- [Supplied entries]
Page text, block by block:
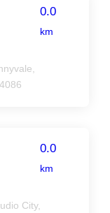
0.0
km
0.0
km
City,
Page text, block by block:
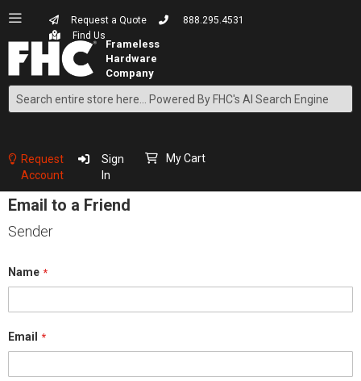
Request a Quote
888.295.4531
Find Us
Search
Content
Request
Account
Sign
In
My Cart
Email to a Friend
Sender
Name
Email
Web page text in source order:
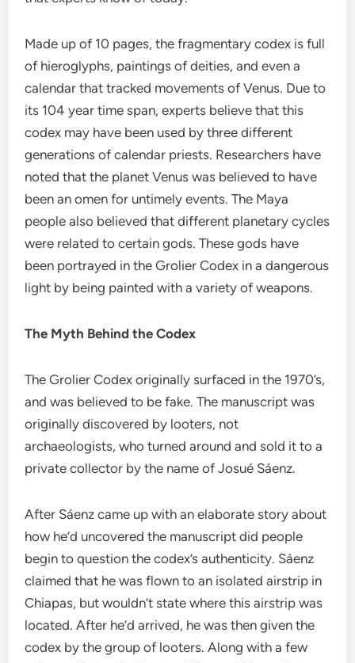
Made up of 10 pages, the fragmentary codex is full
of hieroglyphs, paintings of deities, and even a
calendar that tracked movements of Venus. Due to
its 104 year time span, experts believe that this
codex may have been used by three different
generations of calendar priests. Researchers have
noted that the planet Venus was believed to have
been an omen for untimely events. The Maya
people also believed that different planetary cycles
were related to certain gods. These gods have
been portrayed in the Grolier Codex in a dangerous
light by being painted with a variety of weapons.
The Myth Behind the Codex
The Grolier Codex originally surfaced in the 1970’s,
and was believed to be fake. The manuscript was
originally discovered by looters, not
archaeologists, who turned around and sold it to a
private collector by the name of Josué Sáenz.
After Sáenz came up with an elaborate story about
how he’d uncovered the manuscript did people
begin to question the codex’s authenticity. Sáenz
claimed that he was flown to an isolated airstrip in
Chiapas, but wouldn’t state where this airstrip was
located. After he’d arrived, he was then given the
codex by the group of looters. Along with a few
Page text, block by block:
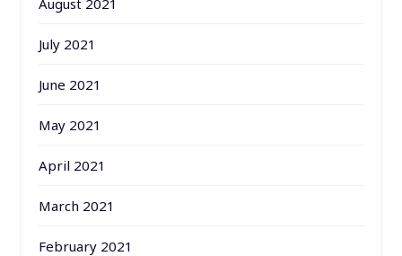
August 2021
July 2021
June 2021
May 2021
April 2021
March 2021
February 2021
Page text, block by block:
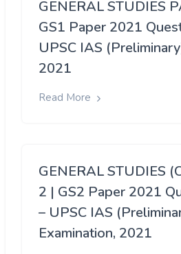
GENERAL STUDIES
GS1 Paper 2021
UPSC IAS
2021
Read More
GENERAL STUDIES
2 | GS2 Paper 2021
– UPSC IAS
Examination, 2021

- [How to complete this task]
Please copy out each line of the data in which the word "been" occurs.

- [Response below]
codex may have been used by three different
been an omen for untimely events. The Maya
been portrayed in the Grolier Codex in a dangerous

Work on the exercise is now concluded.